[Records from a data source]
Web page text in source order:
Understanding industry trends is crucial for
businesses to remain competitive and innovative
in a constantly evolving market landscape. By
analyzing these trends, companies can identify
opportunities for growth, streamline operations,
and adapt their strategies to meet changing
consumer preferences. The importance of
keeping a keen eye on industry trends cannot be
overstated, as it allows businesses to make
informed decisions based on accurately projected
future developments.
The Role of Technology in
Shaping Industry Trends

## ASSIGNED TASK
Write out exactly those lines of the records above that lie from the one with "future developments." through the last line, including both.

## TASK RESPONSE
future developments.
The Role of Technology in
Shaping Industry Trends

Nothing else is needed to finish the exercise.